All models were checked for assumptions of normality and equal variance. Assumptions hold for all models except those in which the CQ of a random substructure was used as phenotype (see “random substructures” below). In these cases, there is some correlation between fitted model values and model residuals. The variance components were estimated by the VarCorr function from the lme4 package in R statistical software. Total variance was calculated as the sum of the \(Genotype\) and \(\varepsilon\) variance.

All reported correlation coefficients (r) were calculated using Pearson’s correlation coefficient. Code is available at https://github.com/LucasYEAST/noccaea.

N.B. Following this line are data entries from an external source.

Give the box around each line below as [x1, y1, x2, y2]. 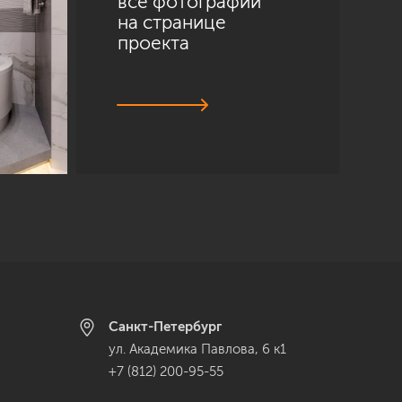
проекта [117, 31, 189, 54]
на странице [117, 10, 226, 33]
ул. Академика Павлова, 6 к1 [109, 341, 287, 357]
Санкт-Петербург [109, 319, 223, 335]
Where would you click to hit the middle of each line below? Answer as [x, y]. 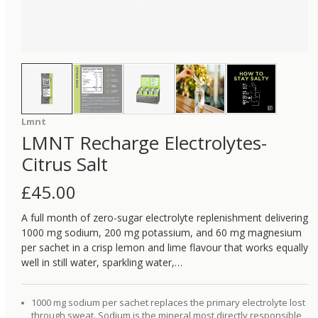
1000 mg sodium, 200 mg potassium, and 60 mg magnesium [161, 232]
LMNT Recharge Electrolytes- [144, 143]
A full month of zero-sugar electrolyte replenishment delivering [165, 218]
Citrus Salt [65, 164]
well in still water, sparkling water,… [102, 262]
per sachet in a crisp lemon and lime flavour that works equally [165, 247]
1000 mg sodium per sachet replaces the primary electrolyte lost [168, 302]
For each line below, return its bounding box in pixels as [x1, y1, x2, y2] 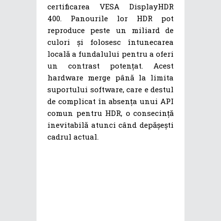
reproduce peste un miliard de [47, 25, 174, 36]
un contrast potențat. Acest [47, 61, 174, 71]
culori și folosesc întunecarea [47, 37, 174, 47]
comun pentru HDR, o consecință [47, 108, 174, 118]
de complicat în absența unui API [47, 96, 174, 107]
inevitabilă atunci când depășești [47, 120, 174, 130]
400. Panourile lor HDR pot [47, 13, 174, 24]
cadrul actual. [47, 132, 99, 142]
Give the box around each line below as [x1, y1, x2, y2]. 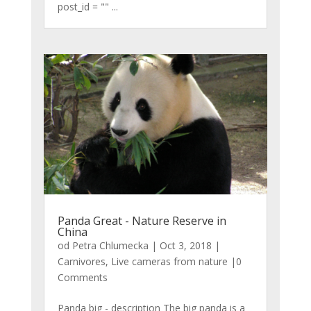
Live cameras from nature [110, 254, 228, 268]
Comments [57, 270, 108, 284]
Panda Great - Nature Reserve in [57, 212, 226, 228]
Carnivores [57, 254, 106, 268]
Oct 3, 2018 [159, 238, 212, 252]
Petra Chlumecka [72, 238, 149, 252]
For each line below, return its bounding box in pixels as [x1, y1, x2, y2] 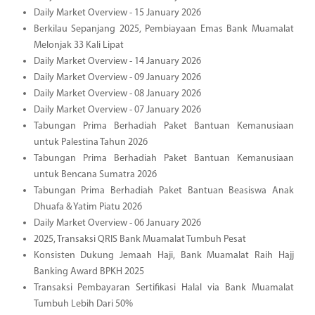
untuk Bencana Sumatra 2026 [33, 169, 157, 180]
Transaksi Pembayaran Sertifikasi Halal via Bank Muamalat [33, 282, 294, 293]
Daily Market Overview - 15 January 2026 [33, 7, 201, 18]
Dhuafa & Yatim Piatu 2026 [33, 201, 142, 212]
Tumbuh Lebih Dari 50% [33, 298, 133, 309]
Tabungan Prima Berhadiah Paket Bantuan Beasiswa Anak [33, 185, 294, 196]
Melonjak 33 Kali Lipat [33, 39, 124, 51]
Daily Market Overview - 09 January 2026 [33, 72, 201, 83]
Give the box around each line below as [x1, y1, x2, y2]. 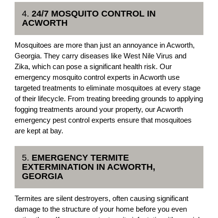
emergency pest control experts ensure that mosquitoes [15, 116, 192, 124]
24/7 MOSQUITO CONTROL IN [32, 9, 156, 18]
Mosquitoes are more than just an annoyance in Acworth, [15, 41, 195, 49]
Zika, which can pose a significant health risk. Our [15, 62, 172, 71]
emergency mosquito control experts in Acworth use [15, 73, 180, 81]
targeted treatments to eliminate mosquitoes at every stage [15, 84, 200, 92]
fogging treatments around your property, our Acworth [15, 105, 183, 113]
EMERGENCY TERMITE [32, 153, 129, 163]
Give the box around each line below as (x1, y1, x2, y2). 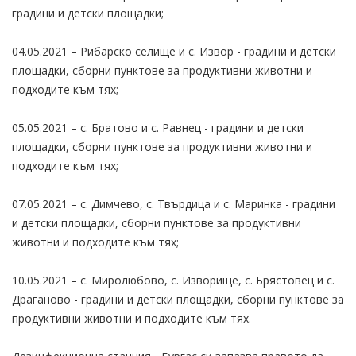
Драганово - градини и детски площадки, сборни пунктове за (12, 291, 344, 307)
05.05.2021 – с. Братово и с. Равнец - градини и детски (12, 119, 304, 135)
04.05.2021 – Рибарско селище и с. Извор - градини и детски (12, 43, 336, 59)
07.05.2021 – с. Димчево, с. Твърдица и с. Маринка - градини (12, 195, 335, 211)
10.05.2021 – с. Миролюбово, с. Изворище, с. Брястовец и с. (12, 272, 335, 288)
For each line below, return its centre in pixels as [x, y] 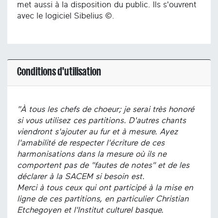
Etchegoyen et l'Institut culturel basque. [90, 210]
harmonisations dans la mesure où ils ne [92, 154]
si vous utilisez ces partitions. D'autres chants [101, 120]
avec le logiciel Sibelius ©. [66, 16]
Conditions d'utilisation [59, 71]
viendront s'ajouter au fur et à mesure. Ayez [98, 131]
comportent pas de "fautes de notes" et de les [103, 165]
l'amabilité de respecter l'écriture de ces [91, 143]
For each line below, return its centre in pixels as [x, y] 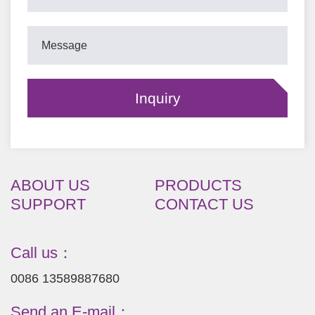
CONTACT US [204, 204]
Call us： [42, 253]
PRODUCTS [198, 185]
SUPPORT [48, 204]
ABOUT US [50, 185]

Sensitivity analysis on the effect of the sample thickness

The thickness of the imaged rosette leaves is not constant. To assess the impact of sample thickness on the accuracy of metal concentration calculations, seventeen leaves of N. caerulescens were used to cut 6-mm diameter discs from, that were dried in the oven for 48 h at 60 °C. The disc leaves were measured using a portable XRF instrument (Thermo Fisher Scientific Niton XL3t 950 GOLDD+) on top of a sheet of paper, a 2-mm thick titanium (99.995% pure) plate, and a 2-mm thick molybdenum (99.995% pure) plate [49], followed by acid digestion for ICP-AES analysis. The spectra of the disc leaves were processed using the GeoPIXE software (http://nmp.csiro.au/GeoPIXE.html), and the modelled thickness parameter was adjusted to vary from 200 µm to 800 µm with an increment of 100 µm. The concentrations determined by ICP-AES analysis were used as a comparison with concentrations calculated based on GeoPIXE analysis.